• What you have to do: Restate every line of the material below word for word, skipping the images.

• Input data:
=== Begin Enclosure ===
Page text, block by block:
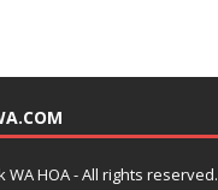
HOA - All rights reserved.
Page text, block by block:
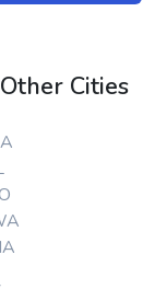
Cities
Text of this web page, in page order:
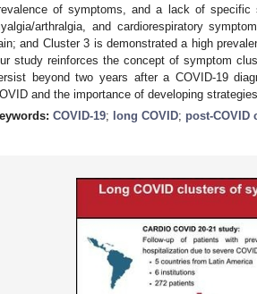
of symptoms, and a lack of
arthralgia, and cardiorespiratory
and Cluster 3 is demonstrated a high
study reinforces the concept of symptom
beyond two years after a COVID-19
and the importance of developing
COVID-19; long COVID; post-COVID
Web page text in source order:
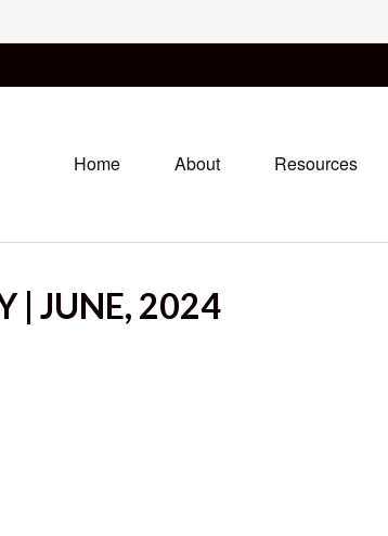
Home About Resources
| JUNE, 2024
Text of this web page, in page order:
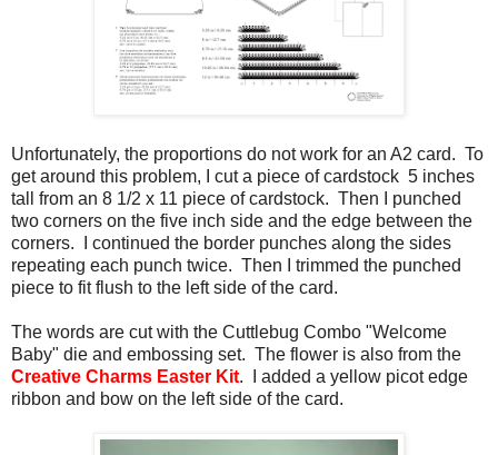
Unfortunately, the proportions do not work for an A2 card. To
get around this problem, I cut a piece of cardstock 5 inches
tall from an 8 1/2 x 11 piece of cardstock. Then I punched
two corners on the five inch side and the edge between the
corners. I continued the border punches along the sides
repeating each punch twice. Then I trimmed the punched
piece to fit flush to the left side of the card.
The words are cut with the Cuttlebug Combo "Welcome
Baby" die and embossing set. The flower is also from the
Creative Charms Easter Kit. I added a yellow picot edge
ribbon and bow on the left side of the card.
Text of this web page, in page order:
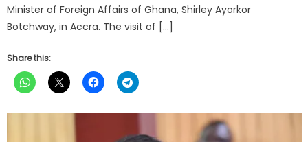
Minister of Foreign Affairs of Ghana, Shirley Ayorkor
Botchway, in Accra. The visit of […]
Share this:
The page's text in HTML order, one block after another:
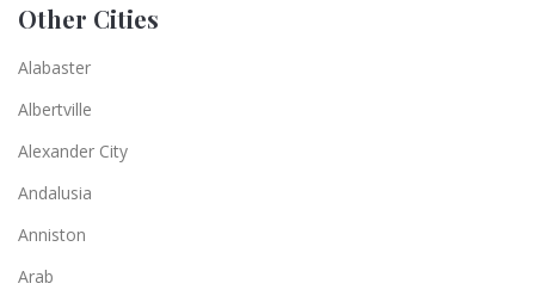
Other Cities
Alabaster
Albertville
Alexander City
Andalusia
Anniston
Arab
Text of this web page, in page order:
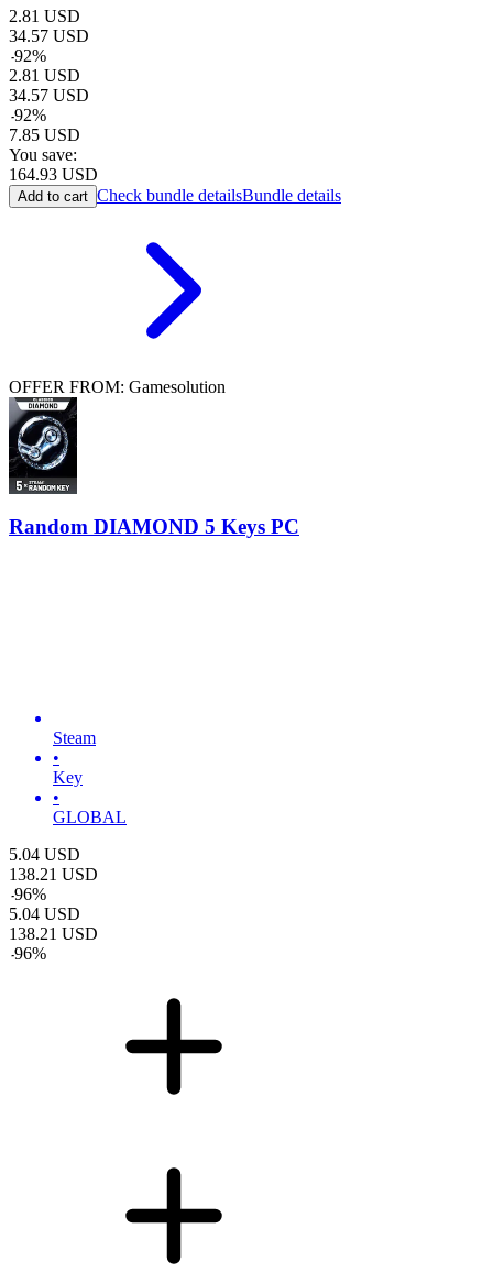
2.81 USD
34.57 USD
-92%
2.81 USD
34.57 USD
-92%
7.85 USD
You save:
164.93 USD
Add to cart Check bundle detailsBundle details
OFFER FROM: Gamesolution
Random DIAMOND 5 Keys PC
Steam
•
Key
•
GLOBAL
5.04 USD
138.21 USD
-96%
5.04 USD
138.21 USD
-96%
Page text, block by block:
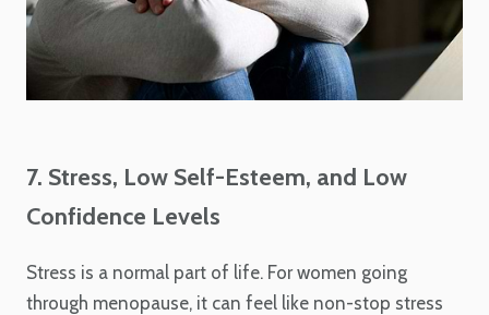
7. Stress, Low Self-Esteem, and Low
Confidence Levels
Stress is a normal part of life. For women going
through menopause, it can feel like non-stop stress
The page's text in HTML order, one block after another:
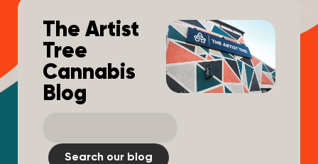
The Artist
Tree
Cannabis
Blog
Search our blog
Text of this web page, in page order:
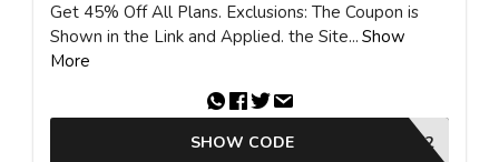
Get 45% Off All Plans. Exclusions: The Coupon is
Shown in the Link and Applied. the Site... Show
More
SUMMER72
SHOW CODE
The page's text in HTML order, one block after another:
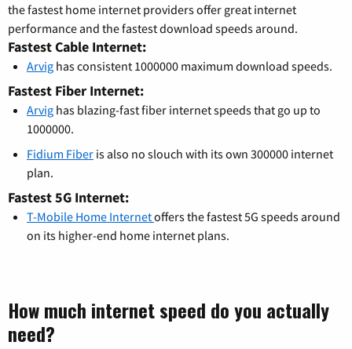
the fastest home internet providers offer great internet
performance and the fastest download speeds around.
Fastest Cable Internet:
Arvig has consistent 1000000 maximum download speeds.
Fastest Fiber Internet:
Arvig has blazing-fast fiber internet speeds that go up to
1000000.
Fidium Fiber is also no slouch with its own 300000 internet
plan.
Fastest 5G Internet:
T-Mobile Home Internetoffers the fastest 5G speeds around
on its higher-end home internet plans.
How much internet speed do you actually
need?
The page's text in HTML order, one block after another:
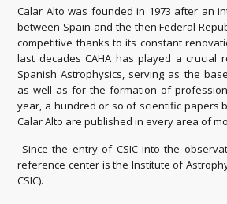
Calar Alto was founded in 1973 after an
between Spain and the then Federal
competitive thanks to its constant
last decades CAHA has played a crucial
Spanish Astrophysics, serving as the
as well as for the formation of
year, a hundred or so of scientific papers
Calar Alto are published in every area of
Since the entry of CSIC into the
reference center is the Institute of
CSIC).
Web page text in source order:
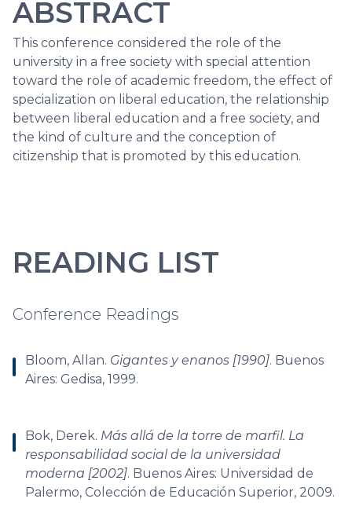
ABSTRACT
This conference considered the role of the
university in a free society with special attention
toward the role of academic freedom, the effect of
specialization on liberal education, the relationship
between liberal education and a free society, and
the kind of culture and the conception of
citizenship that is promoted by this education.
READING LIST
Conference Readings
Bloom, Allan. Gigantes y enanos [1990]. Buenos
Aires: Gedisa, 1999.
Bok, Derek. Más allá de la torre de marfil. La
responsabilidad social de la universidad
moderna [2002]. Buenos Aires: Universidad de
Palermo, Colección de Educación Superior, 2009.
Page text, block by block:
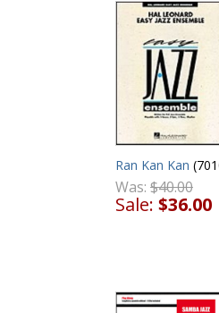
Ran Kan Kan
Was: $40.00
Sale: $36.00
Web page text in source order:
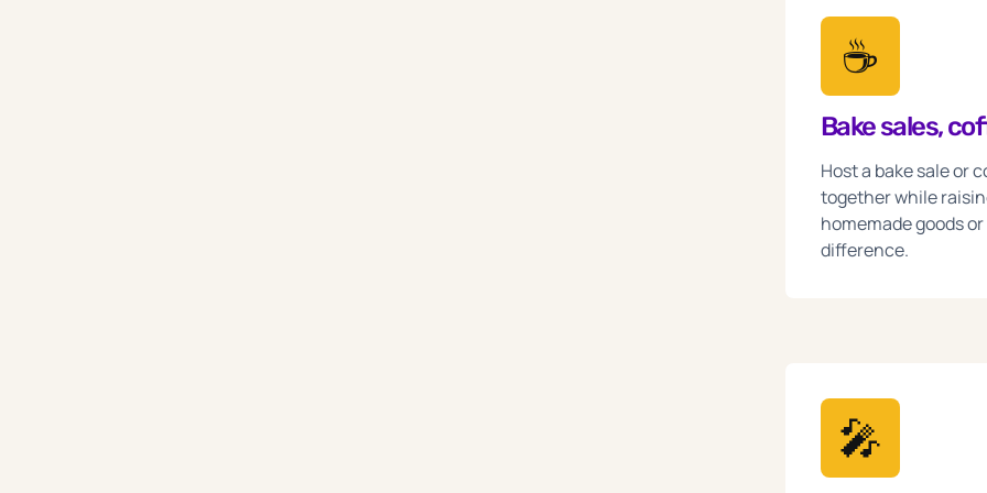
☕️
Bake sales,
Host a bake sale or
together while
homemade goods
difference.
🎤
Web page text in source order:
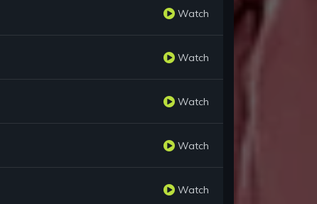
Watch
Watch
Watch
Watch
Watch
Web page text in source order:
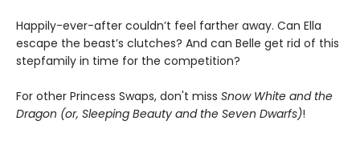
=== End Enclosure ===
• Exercise answer:
Page text, block by block:
HOA - All rights reserved.
Page text, block by block:
Cities
Text of this web page, in page order:
of symptoms, and a lack of
arthralgia, and cardiorespiratory
and Cluster 3 is demonstrated a high
study reinforces the concept of symptom
beyond two years after a COVID-19
and the importance of developing
COVID-19; long COVID; post-COVID
Web page text in source order:
Home About Resources
| JUNE, 2024
Text of this web page, in page order:
Unfortunately, the proportions do not work for an A2 card. To
get around this problem, I cut a piece of cardstock 5 inches
tall from an 8 1/2 x 11 piece of cardstock. Then I punched
two corners on the five inch side and the edge between the
corners. I continued the border punches along the sides
repeating each punch twice. Then I trimmed the punched
piece to fit flush to the left side of the card.
The words are cut with the Cuttlebug Combo "Welcome
Baby" die and embossing set. The flower is also from the
Creative Charms Easter Kit. I added a yellow picot edge
ribbon and bow on the left side of the card.
Text of this web page, in page order:
Minister of Foreign Affairs of Ghana, Shirley Ayorkor
Botchway, in Accra. The visit of […]
Share this:
The page's text in HTML order, one block after another:
Other Cities
Alabaster
Albertville
Alexander City
Andalusia
Anniston
Arab
Text of this web page, in page order:
2.81 USD
34.57 USD
-92%
2.81 USD
34.57 USD
-92%
7.85 USD
You save:
164.93 USD
Add to cart Check bundle detailsBundle details
OFFER FROM: Gamesolution
Random DIAMOND 5 Keys PC
Steam
•
Key
•
GLOBAL
5.04 USD
138.21 USD
-96%
5.04 USD
138.21 USD
-96%
Page text, block by block:
7. Stress, Low Self-Esteem, and Low
Confidence Levels
Stress is a normal part of life. For women going
through menopause, it can feel like non-stop stress
The page's text in HTML order, one block after another:
The Artist
Tree
Cannabis
Blog
Search our blog
Text of this web page, in page order:
Get 45% Off All Plans. Exclusions: The Coupon is
Shown in the Link and Applied. the Site... Show
More
SUMMER72
SHOW CODE
The page's text in HTML order, one block after another:
the fastest home internet providers offer great internet
performance and the fastest download speeds around.
Fastest Cable Internet:
Arvig has consistent 1000000 maximum download speeds.
Fastest Fiber Internet:
Arvig has blazing-fast fiber internet speeds that go up to
1000000.
Fidium Fiber is also no slouch with its own 300000 internet
plan.
Fastest 5G Internet:
T-Mobile Home Internetoffers the fastest 5G speeds around
on its higher-end home internet plans.
How much internet speed do you actually
need?
The page's text in HTML order, one block after another:
Calar Alto was founded in 1973 after an
between Spain and the then Federal
competitive thanks to its constant
last decades CAHA has played a crucial
Spanish Astrophysics, serving as the
as well as for the formation of
year, a hundred or so of scientific papers
Calar Alto are published in every area of
Since the entry of CSIC into the
reference center is the Institute of
CSIC).
Web page text in source order:
ABSTRACT
This conference considered the role of the
university in a free society with special attention
toward the role of academic freedom, the effect of
specialization on liberal education, the relationship
between liberal education and a free society, and
the kind of culture and the conception of
citizenship that is promoted by this education.
READING LIST
Conference Readings
Bloom, Allan. Gigantes y enanos [1990]. Buenos
Aires: Gedisa, 1999.
Bok, Derek. Más allá de la torre de marfil. La
responsabilidad social de la universidad
moderna [2002]. Buenos Aires: Universidad de
Palermo, Colección de Educación Superior, 2009.
Page text, block by block:
Ran Kan Kan
Was: $40.00
Sale: $36.00
Web page text in source order:
☕️
Bake sales,
Host a bake sale or
together while
homemade goods
difference.
🎤
Web page text in source order:
Watch
Watch
Watch
Watch
Watch
Web page text in source order:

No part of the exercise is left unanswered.